Let’s assume we have
params = torch.cuda.FloatTensor(16384, 256).cuda() table = nn.EmbeddingBag.from_pretrained(params, sparse=True) table.requires_grad_(True) idx = torch.randint(low=0, high=16384,size=(8192, 64), dtype=torch.int64).cuda() ugrad = torch.cuda.FloatTensor(8192, 256) tmp = table(idx) tmp.backward(ugrad)
I assume calling the backward should behave as follows:
- Read the upstream gradient (8192 x 256 x 4 (Bytes) = 8.3 MB read.)
- Write the corresponding gradient value for each element of embedding bag that is looked up. Hence, 8192 x 64 x 256 x 4 (Bytes) = 536 MB write.
However, looking at the behavior of the function in Nsight suggests that my understanding is not accurate.

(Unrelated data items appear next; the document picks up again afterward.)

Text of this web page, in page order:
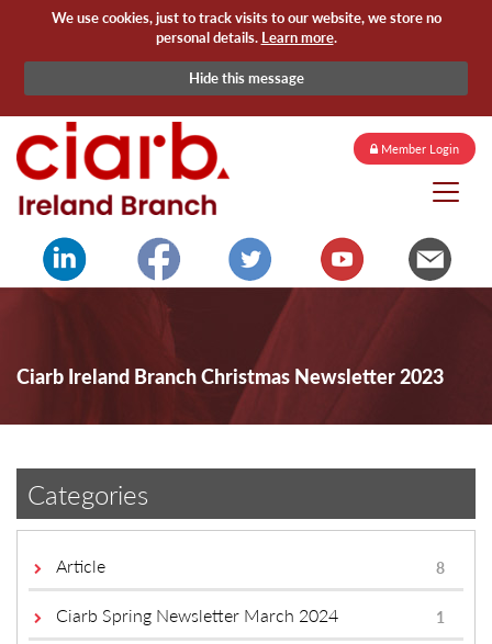
We use cookies, just to track visits to our website, we store no
personal details. Learn more.
Hide this message
Member Login
Ciarb Ireland Branch Christmas Newsletter 2023
Categories
Article 8
Ciarb Spring Newsletter March 2024 1

In the profiler running the backward launches 2 major kernels:
indexSelectLargeIndexthat reads 12 MB and writes 516 MB - similar to what I expect.
unrolled_elementwise_kernelthat reads 539 MB and writes 539 MB - I’m confused what this kernel does.
I would appreciate it if someone could shed some light on how backward on
embedding_bag operates and where these numbers come from.